# Aim of the task
After locating the line that contains "Where would you", output that line and each one following it, exactly, to the end of the entries. No pictures.

(Records from a data source)
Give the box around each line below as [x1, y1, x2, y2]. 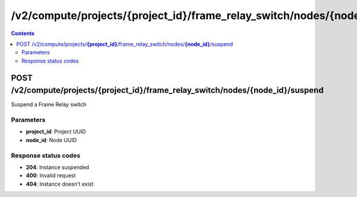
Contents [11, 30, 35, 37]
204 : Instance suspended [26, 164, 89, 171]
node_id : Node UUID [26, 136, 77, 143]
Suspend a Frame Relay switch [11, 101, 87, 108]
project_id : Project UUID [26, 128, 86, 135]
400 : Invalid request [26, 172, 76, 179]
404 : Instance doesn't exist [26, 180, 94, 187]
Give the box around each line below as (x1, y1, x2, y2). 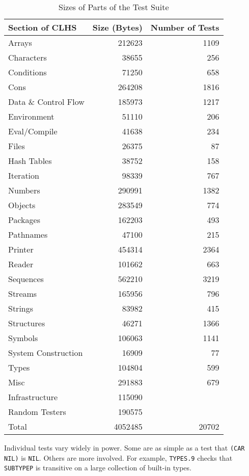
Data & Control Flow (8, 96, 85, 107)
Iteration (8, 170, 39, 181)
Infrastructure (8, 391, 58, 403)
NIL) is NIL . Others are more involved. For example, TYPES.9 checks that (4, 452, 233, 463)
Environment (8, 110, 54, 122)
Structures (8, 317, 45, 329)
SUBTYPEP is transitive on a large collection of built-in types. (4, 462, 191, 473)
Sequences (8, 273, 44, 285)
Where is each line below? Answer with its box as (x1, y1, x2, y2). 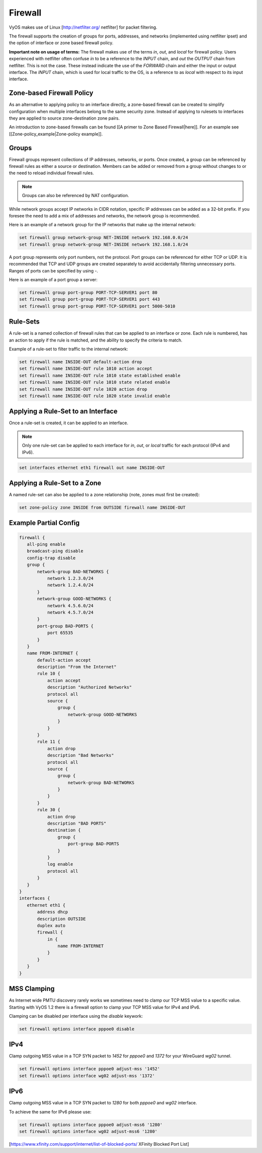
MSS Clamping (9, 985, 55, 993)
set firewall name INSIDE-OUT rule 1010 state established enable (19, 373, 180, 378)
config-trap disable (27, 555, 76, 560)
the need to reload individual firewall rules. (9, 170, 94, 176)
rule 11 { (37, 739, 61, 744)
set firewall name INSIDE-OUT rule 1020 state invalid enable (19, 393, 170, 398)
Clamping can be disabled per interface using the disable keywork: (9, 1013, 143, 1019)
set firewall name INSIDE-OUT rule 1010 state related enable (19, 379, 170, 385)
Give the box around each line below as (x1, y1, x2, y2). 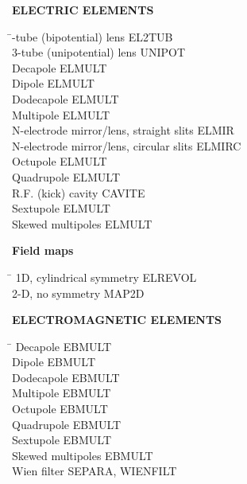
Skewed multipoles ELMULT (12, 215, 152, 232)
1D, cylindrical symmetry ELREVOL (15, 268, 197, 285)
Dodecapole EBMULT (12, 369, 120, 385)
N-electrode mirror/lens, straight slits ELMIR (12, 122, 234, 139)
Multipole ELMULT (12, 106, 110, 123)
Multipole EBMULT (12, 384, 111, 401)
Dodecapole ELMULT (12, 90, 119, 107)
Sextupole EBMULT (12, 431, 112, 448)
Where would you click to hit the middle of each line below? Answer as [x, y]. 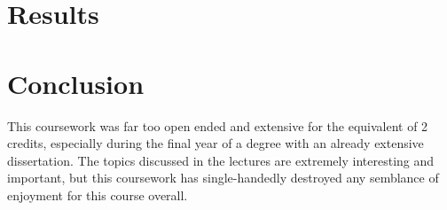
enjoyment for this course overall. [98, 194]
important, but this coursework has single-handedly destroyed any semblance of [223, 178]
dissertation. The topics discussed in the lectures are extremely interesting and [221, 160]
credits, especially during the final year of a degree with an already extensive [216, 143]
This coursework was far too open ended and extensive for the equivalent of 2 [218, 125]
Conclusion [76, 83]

# Result for this task
Where would you click to hit the middle of each line below? Answer as [x, y]. 
enjoyment for this course overall. [98, 194]
important, but this coursework has single-handedly destroyed any semblance of [223, 178]
dissertation. The topics discussed in the lectures are extremely interesting and [221, 160]
credits, especially during the final year of a degree with an already extensive [216, 143]
This coursework was far too open ended and extensive for the equivalent of 2 [218, 125]
Conclusion [76, 83]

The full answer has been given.